> Problem to solve
Each line from the first entry to the line with "ear tag). Within", both included, is to be returned unchanged, with any pictures dropped.

[Records contained in a dataset]
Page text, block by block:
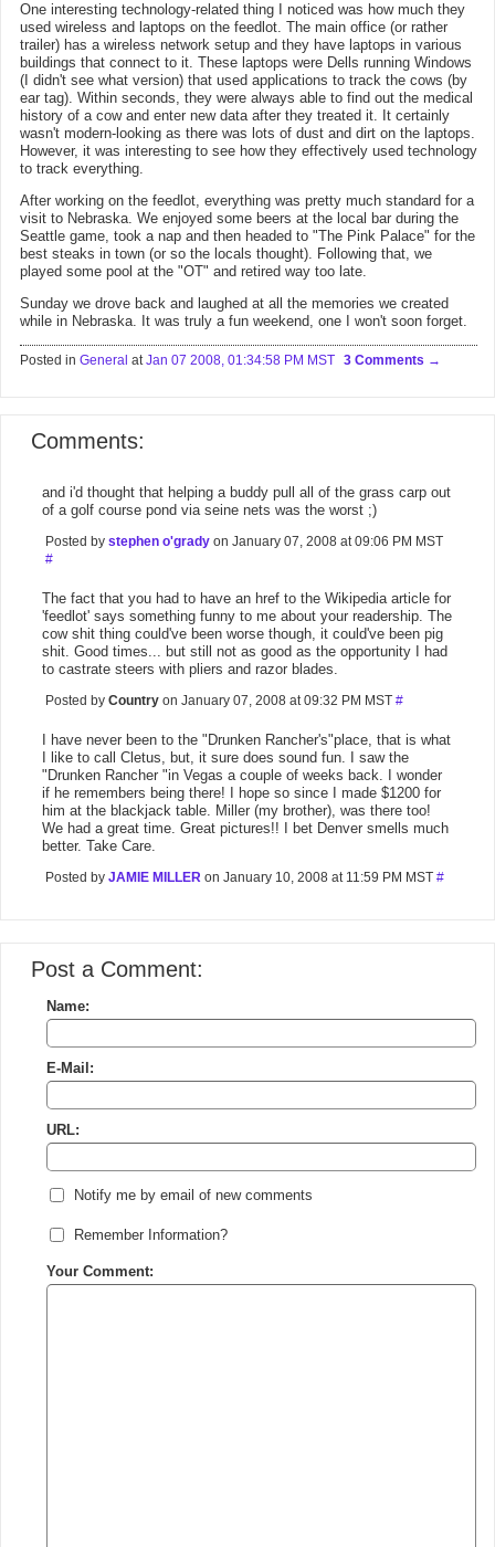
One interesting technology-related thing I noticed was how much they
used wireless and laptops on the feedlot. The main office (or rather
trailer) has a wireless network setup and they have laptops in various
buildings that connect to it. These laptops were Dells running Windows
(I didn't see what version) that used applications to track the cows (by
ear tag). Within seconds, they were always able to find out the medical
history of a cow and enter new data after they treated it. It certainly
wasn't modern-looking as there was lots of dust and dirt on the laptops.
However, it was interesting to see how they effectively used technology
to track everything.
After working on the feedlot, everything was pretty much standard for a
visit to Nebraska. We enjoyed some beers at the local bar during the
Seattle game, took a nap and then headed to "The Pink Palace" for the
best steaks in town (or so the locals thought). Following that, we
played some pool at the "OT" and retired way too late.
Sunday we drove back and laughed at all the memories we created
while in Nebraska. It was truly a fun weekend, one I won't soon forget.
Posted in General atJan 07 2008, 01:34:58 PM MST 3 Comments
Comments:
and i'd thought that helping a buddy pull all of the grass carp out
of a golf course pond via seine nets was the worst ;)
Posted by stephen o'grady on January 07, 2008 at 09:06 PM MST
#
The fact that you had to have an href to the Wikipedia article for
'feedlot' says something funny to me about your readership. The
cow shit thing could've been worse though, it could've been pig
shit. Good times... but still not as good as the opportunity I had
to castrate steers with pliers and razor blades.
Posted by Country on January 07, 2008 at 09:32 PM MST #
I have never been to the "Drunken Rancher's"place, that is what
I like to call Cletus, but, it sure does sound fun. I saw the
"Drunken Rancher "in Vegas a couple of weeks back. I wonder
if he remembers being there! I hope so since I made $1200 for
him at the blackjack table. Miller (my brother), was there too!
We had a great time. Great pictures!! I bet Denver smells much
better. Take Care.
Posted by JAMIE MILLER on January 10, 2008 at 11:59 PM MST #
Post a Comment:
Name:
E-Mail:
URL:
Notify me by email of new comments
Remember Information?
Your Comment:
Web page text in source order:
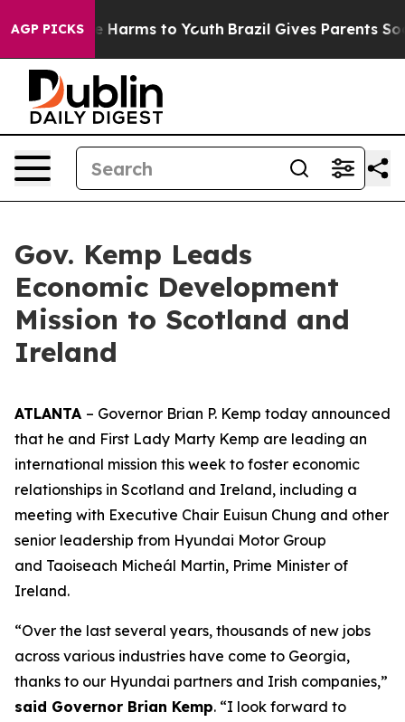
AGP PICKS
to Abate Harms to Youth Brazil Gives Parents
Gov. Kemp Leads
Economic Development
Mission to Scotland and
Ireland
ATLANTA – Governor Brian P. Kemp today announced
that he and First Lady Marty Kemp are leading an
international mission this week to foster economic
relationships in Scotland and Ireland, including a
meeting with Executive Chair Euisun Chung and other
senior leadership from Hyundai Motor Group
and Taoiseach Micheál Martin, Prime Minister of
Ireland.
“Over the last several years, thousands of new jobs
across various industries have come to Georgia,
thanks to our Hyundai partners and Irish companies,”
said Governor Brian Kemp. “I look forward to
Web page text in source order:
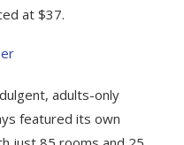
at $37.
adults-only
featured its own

> The completed task
Page text, block by block:
One interesting technology-related thing I noticed was how much they
used wireless and laptops on the feedlot. The main office (or rather
trailer) has a wireless network setup and they have laptops in various
buildings that connect to it. These laptops were Dells running Windows
(I didn't see what version) that used applications to track the cows (by
ear tag). Within seconds, they were always able to find out the medical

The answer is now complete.